Observa-se que as leituras embutidas nas imagens e nos textos comunicacionais 
dos produtos em geral podem ser utilizadas tanto para alertar, quanto para induzir 
comportamentos, atitudes, escolhas e ações. O caso das antigas propagandas de 
cigarro, por exemplo, evidencia tal raciocínio. As mensagens preconizavam o uso do 
produto, ainda que este causasse males ao usuário. Nas imagens utilizadas surgem 
figuras maternas (bebês conversando com suas mães), acolhedoras e simpáticas 
(Papai Noel como uma figura de carne e osso, degustando seu cigarro), elegantes e 
refinadas (mulheres materializando os preceitos vigentes da moda) ou mesmo 
selvagens e viris (o cowboy símbolo da marca Marlboro), associadas a situações 
positivas de prazer e independência (Fig.3). 
 
Figura 3: Imagens vinculadas às carteiras de cigarro, na campanha anti-fumo. 
6 Conclusão 
Este artigo investigou as imagens utilizadas na campanha de redução ao consumo de 
cigarro no Brasil vinculadas às embalagens do produto e a influência que estas podem 
causar no comportamento de seus usuários. A análise semiótica, desenvolvida 
segundo estudos de Peirce, apresentou pontos relevantes, corroborando que as 
diferentes imagens componentes da campanha suscitam diferentes interpretações e 
sensações, como horror, nojo, medo, colaborando para a modificação dos hábitos de 
consumo do produto no país. 
 
 
Pode-se considerar que o processo cognitivo, estudado segundo a Semiótica, 
mostra-se importante, principalmente pela necessidade de se acompanhar os efeitos 
que a comunicação expressa, seja no âmbito visual, tátil, olfativo, degustativo ou 
sonoro. A cultura está em constante mudança e por isso a interpretação sobre coisas 
e aspectos presentes no mundo também muda, assim é necessário manter análises 
periódicas e identificação dos valores codificados, possibilitando a alteração dos 
signos para gerar novos símbolos e significados, segundo a natureza e a cultura. 

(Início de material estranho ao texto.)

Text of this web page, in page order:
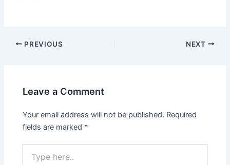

Ainda que possa gerar distintos pesos de relevância em seus usuários, a 
campanha anti-tabagista é eficaz no que diz respeito a levantar discussões sobre o 
tema. As mensagens reforçam os malefícios causados pelo uso de cigarros, alertando 
para as consequências provocadas. De maneira global, a campanha parte de duas 
fontes de expressividade principais, primeiramente por meio da imagem, o primeiro 
contato do observador e depois pela leitura do texto, que sintetiza e reforça a ideia 
expressa nas fotos. A escolha por diversas imagens para a campanha em vez de 
apenas uma, demonstra que os agentes responsáveis por sua criação e divulgação 
compreendem a diversidade cultural em que seus usuários se veem inseridos, mesmo 
que isso signifique enfraquecer a mensagem principal, diluindo seu conteúdo em 
diferentes abordagens individuais. 
Por fim, espera-se que esse estudo contribua para a compreensão da 
necessidade de se acompanhar campanhas publicitárias, propagandas, entre outros 
para se alcançar da forma cada vez mais proveitosa resultados na sociedade e nos 
indivíduos que a compõe. 
Referências 
INCA. Instituto Nacional de Câncer. Tabagismo no mundo. Disponível em: 
<http://www.inca.gov.br/tabagismo/>. Acesso em: 16 de setembro de 2012. 
MINISTÉRIO DA SAÚDE. Tabagismo. Disponível em: 
<http://portal.saude.gov.br/portal/saude/visualizar_texto.cfm?idtxt=29479>. Acesso em: 
16 de setembro de 2012. 
NIEMEYER, Lucy. Elementos de semiótica aplicados ao design. Rio de Janeiro: 
2AB, 2009. 
NÖTH, Winfried. Panorama da Semiótica: de Platão a Peirce. São Paulo: 
Annablume, 1995. 
PEIRCE, Charles S. Semiótica. São Paulo: Perspectiva, 1999. 
SANTAELLA, Lucia. O que é Semiótica. São Paulo: Brasiliense, 2007. 
SANTAELLA, Lucia. Semiótica aplicada. Ed. Thomson, São Paulo: 2002.